During World War II, homosexual persons were prosecuted under various fascist regimes, but there is no record of organized persecution of homosexuals in the fascist Independent State of Croatia, whose laws did not explicitly contain a regulation directed against them. The communist Yugoslav Partisans, however, issued at least one death sentence against a homosexual, Josip Mardešić, the commander of the Croatian Partisans' communication network until early 1944, when he was discovered to have had affairs with his male subordinates. Mardešić's sexual partners were not executed, only expelled from the Communist Party and reprimanded.

===Socialist Republic of Croatia===

During the period when Croatia was part of the Socialist Federal Republic of Yugoslavia, male homosexual acts were made illegal and punishable with up to two years of prison under the Penal Code of 9 March 1951. However, the repression of homosexuals in Yugoslavia effectively began immediately after the end of the war. Homosexuals, labeled by communists as "enemies of the system", were also prohibited from joining the Communist Party of Yugoslavia.

This situation changed when Croatia and other republics gained more control over their own legislature. Constitutional reforms in Yugoslavia in 1974 resulted in the abolishment of the federal Penal Code, allowing every republic to create its own. The Socialist Republic of Croatia created its own Code in 1977, and decriminalized homosexual activity. The Croatian Medical Chamber removed homosexuality from its list of mental disorders in 1973 – four years before the introduction of the new Penal Code, and seventeen years before the World Health Organization did the same. Even though being a member of Yugoslavia meant Croatia was a communist country, it was never under the Iron Curtain, thus making it a relatively open country that was influenced by social changes in the wider developed world.

The 1980s brought more visibility to LGBT people. In 1985, Toni Marošević became the first openly gay media person, and briefly hosted a radio show on the Omladinski radio radio station that dealt with marginal socio-political issues. He later revealed that he had been asked on several occasions by the League of Communists of Croatia to form an LGBT faction of the party. The first lesbian association in Croatia, the "Lila initiative", was formed in 1989, but ceased to exist a year later.

===Post-communist era===
The 1990s brought a slowdown in terms of the progression of LGBT rights mainly as a result of the breakup of Yugoslavia followed by the Croatian War of Independence when many Croatian LGBT people, then involved in various feminist, peace and green organizations, joined the anti-war campaign within Croatia. Following Croatian independence, in 1992 the first LGBT association was officially formed, under the name of LIGMA (lezbijska i gej akcija, 'lesbian and gay action', sometimes referred to in English as the Lesbian and Gay Men's Association). This only lasted until 1997 as the socio-political climate of the time proved hostile to the advancement of gay rights. The most significant event that occurred in the 1990s was the equalization of the age of consent for all sexual activity in 1998 (both heterosexual and homosexual). The situation stagnated until 2000 when a new government coalition, consisting mainly of parties of the centre-left and led by Ivica Račan, took power from the HDZ after their ten-year rule. The new government coalition brought attention to rights of LGBT citizens of Croatia with the introduction of the Same-sex community law in 2003.

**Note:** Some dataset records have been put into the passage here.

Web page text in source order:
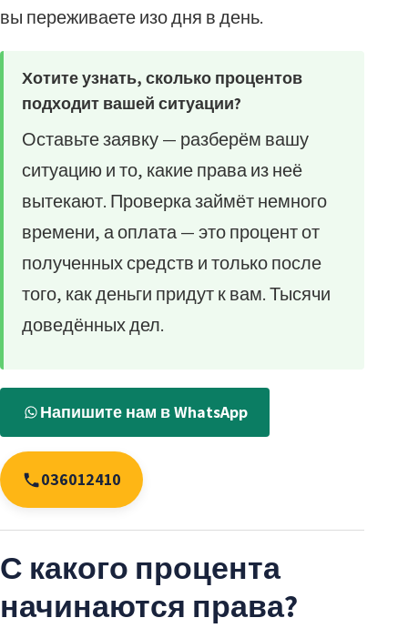
вы переживаете изо дня в день.
Хотите узнать, сколько процентов
подходит вашей ситуации?
Оставьте заявку — разберём вашу
ситуацию и то, какие права из неё
вытекают. Проверка займёт немного
времени, а оплата — это процент от
полученных средств и только после
того, как деньги придут к вам. Тысячи
доведённых дел.
Напишите нам в WhatsApp
036012410
С какого процента
начинаются права?
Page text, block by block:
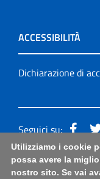
ACCESSIBILITÀ
Dichiarazione di
Seguici su:
Accessibilità:
questa pagina|
Utilizziamo i cookie
possa avere la
nostro sito. Se vai
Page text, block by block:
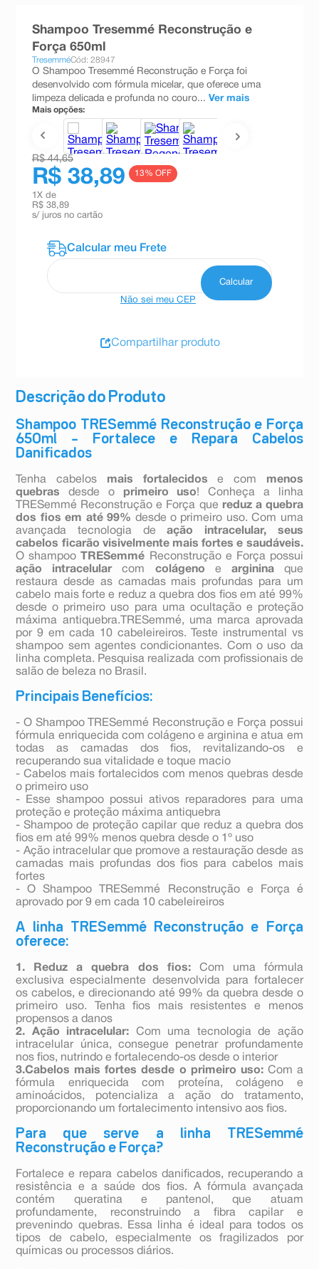
esmalte
ºabsorvente
Descrição do Produto
Shampoo TRESemmé Reconstrução e Força
650ml – Fortalece e Repara Cabelos
Danificados
Tenha cabelos mais fortalecidos e com menos
quebras desde o primeiro uso! Conheça a linha
TRESemmé Reconstrução e Força que reduz a quebra
dos fios em até 99% desde o primeiro uso. Com uma
avançada tecnologia deação intracelular, seus
cabelos ficarão visivelmente mais fortes e saudáveis.
O shampoo
TRESemmé Reconstrução e Força possui
ação intracelularcom colágeno e argininaque
restaura desde as camadas mais profundas para um
cabelo mais forte e reduz a quebra dos fios em até 99%
desde o primeiro uso para uma ocultação e proteção
máxima antiquebra.TRESemmé, uma marca aprovada
por 9 em cada 10 cabeleireiros. Teste instrumental vs
shampoo sem agentes condicionantes. Com o uso da
linha completa. Pesquisa realizada com profissionais de
salão de beleza no Brasil.
Principais Benefícios:
- O Shampoo TRESemmé Reconstrução e Força possui
fórmula enriquecida com colágeno e arginina e atua em
todas as camadas dos fios, revitalizando-os e
recuperando sua vitalidade e toque macio
- Cabelos mais fortalecidos com menos quebras desde
o primeiro uso
- Esse shampoo possui ativos reparadores para uma
proteção e proteção máxima antiquebra
- Shampoo de proteção capilar que reduz a quebra dos
fios em até 99% menos quebra desde o 1º uso
- Ação intracelular que promove a restauração desde as
camadas mais profundas dos fios para cabelos mais
fortes
- O Shampoo TRESemmé Reconstrução e Força é
aprovado por 9 em cada 10 cabeleireiros
A linha TRESemmé Reconstrução e Força
oferece:
1. Reduz a quebra dos fios: Com uma fórmula
exclusiva especialmente desenvolvida para fortalecer
os cabelos, e direcionando até 99% da quebra desde o
primeiro uso. Tenha fios mais resistentes e menos
propensos a danos
2. Ação intracelular: Com uma tecnologia de ação
intracelular única, consegue penetrar profundamente
nos fios, nutrindo e fortalecendo-os desde o interior
3.Cabelos mais fortes desde o primeiro uso: Com a
fórmula enriquecida com proteína, colágeno e
aminoácidos, potencializa a ação do tratamento,
proporcionando um fortalecimento intensivo aos fios.
Para que serve a linha TRESemmé
Reconstrução e Força?
Fortalece e repara cabelos danificados, recuperando a
resistência e a saúde dos fios. A fórmula avançada
contém queratina e pantenol, que atuam
profundamente, reconstruindo a fibra capilar e
prevenindo quebras. Essa linha é ideal para todos os
tipos de cabelo, especialmente os fragilizados por
químicas ou processos diários.
Shampoo Tresemmé Reconstrução e
Força 650ml
TresemméCód: 28947
O Shampoo Tresemmé Reconstrução e Força foi
desenvolvido com fórmula micelar, que oferece uma
limpeza delicada e profunda no couro... Ver mais
Mais opções:
R$ 44,65
R$ 38,89 13% OFF
1 X de
R$ 38,89
s/ juros no cartão
Não sei meu CEP
Compartilhar produto
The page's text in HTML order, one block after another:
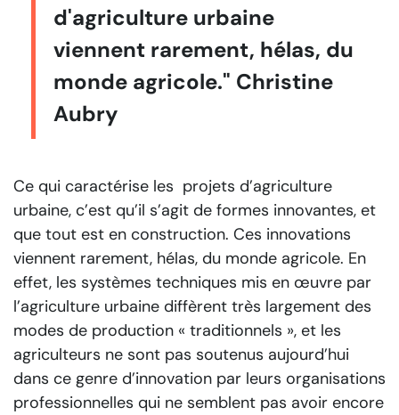
d'agriculture urbaine
viennent rarement, hélas, du
monde agricole." Christine
Aubry
Ce qui caractérise les projets d’agriculture
urbaine, c’est qu’il s’agit de formes innovantes, et
que tout est en construction. Ces innovations
viennent rarement, hélas, du monde agricole. En
effet, les systèmes techniques mis en œuvre par
l’agriculture urbaine diffèrent très largement des
modes de production « traditionnels », et les
agriculteurs ne sont pas soutenus aujourd’hui
dans ce genre d’innovation par leurs organisations
professionnelles qui ne semblent pas avoir encore
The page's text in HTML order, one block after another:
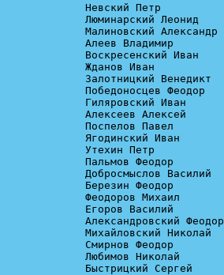
Невский Петр
Люминарский Леонид
Малиновский Александр
Алеев Владимир
Воскресенский Иван
Жданов Иван
Залотницкий Венедикт
Победоносцев Феодор
Гиляровский Иван
Алексеев Алексей
Поспелов Павел
Ягодинский Иван
Утехин Петр
Пальмов Феодор
Добросмыслов Василий
Березин Феодор
Феодоров Михаил
Егоров Василий
Александровский Феодор
Михайловский Николай
Смирнов Феодор
Любимов Николай
Быстрицкий Сергей
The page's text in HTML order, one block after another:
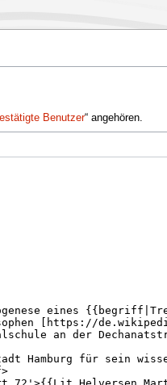
Benutzer“ angehören.
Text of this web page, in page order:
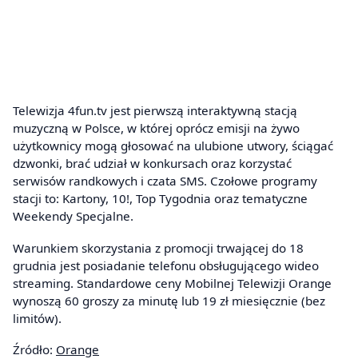
Telewizja 4fun.tv jest pierwszą interaktywną stacją
muzyczną w Polsce, w której oprócz emisji na żywo
użytkownicy mogą głosować na ulubione utwory, ściągać
dzwonki, brać udział w konkursach oraz korzystać
serwisów randkowych i czata SMS. Czołowe programy
stacji to: Kartony, 10!, Top Tygodnia oraz tematyczne
Weekendy Specjalne.
Warunkiem skorzystania z promocji trwającej do 18
grudnia jest posiadanie telefonu obsługującego wideo
streaming. Standardowe ceny Mobilnej Telewizji Orange
wynoszą 60 groszy za minutę lub 19 zł miesięcznie (bez
limitów).
Źródło: Orange
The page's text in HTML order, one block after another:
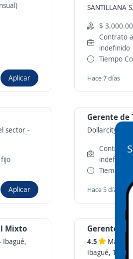
Aplicar
SANTILLANA
$
Contrato
indefinido
Tiempo
Hace 7 días
sector -
Aplicar
Gerente de
Dollarcity
Contrato
indefinido
Tiempo
Hace 5 días
Mixto
Ibagué,
Gerente
4.5 Makro
Ibagué, Tolima

The 2000s proved a turning point for LGBT history in Croatia with the formation of several LGBT associations (with the Rijeka-based Lesbian organisation Rijeka - LORI in 2000 and ISKORAK in 2002 being among the first); the introduction of unregistered cohabitations; the outlawing of all anti-LGBT discrimination (including recognition of hate-crime based on sexual orientation and gender identity); and the first gay pride event in Zagreb in 2002 during which a group of extremists attacked a number of marchers. Despite that, later marches drew thousands of participants without incidents. Several political parties as well as both national presidents elected in 2000s have shown public support for LGBT rights, with some politicians even actively participating in Gay Pride events on a regular basis.

In early 2005 the Sabor rejected a registered partnerships proposal put forward by Šime Lučin (SDP) and the independent Ivo Banac. Lucija Čikeš MP, a member of the then-ruling HDZ, called for the proposal to be dropped because "the whole universe is heterosexual, from the atom and the smallest particle; from a fly to an elephant". Another HDZ MP objected on the grounds that, "85% of the population considers itself Catholic and the Church is against heterosexual and homosexual equality". However, the medical and physical professions, and the media more generally rejected these statements in opposition, warning that all the members of the Sabor had a duty to vote according to the Constitution which bans discrimination on the grounds of sexual orientation.

In 2009, the governing Croatian Democratic Union (HDZ) party passed a controversial law restricting access to in vitro fertilisation (IVF) solely to married couples and heterosexual couples who could prove that they had been cohabitating for at least three years. HDZ initially attempted to pass the law restricting access to IVF solely to married couples, but due to strong public pressure HDZ amended the proposed law to allow access to IVF for non-married heterosexual couples as well. The Catholic Church actively supported the first legislative proposal, arguing that access to IVF should only be granted to married couples. As HDZ is a self-declared Christian democratic party, the then Minister of Health and Social Welfare, Darko Milinović, indicated that the government took the Church's position on the matter seriously.

In 2009, the European Committee on Social Rights found several discriminatory statements in a biology course textbook mandatory in Croatian schools. It ruled that the statements violated Croatia's obligations under the European Social Charter.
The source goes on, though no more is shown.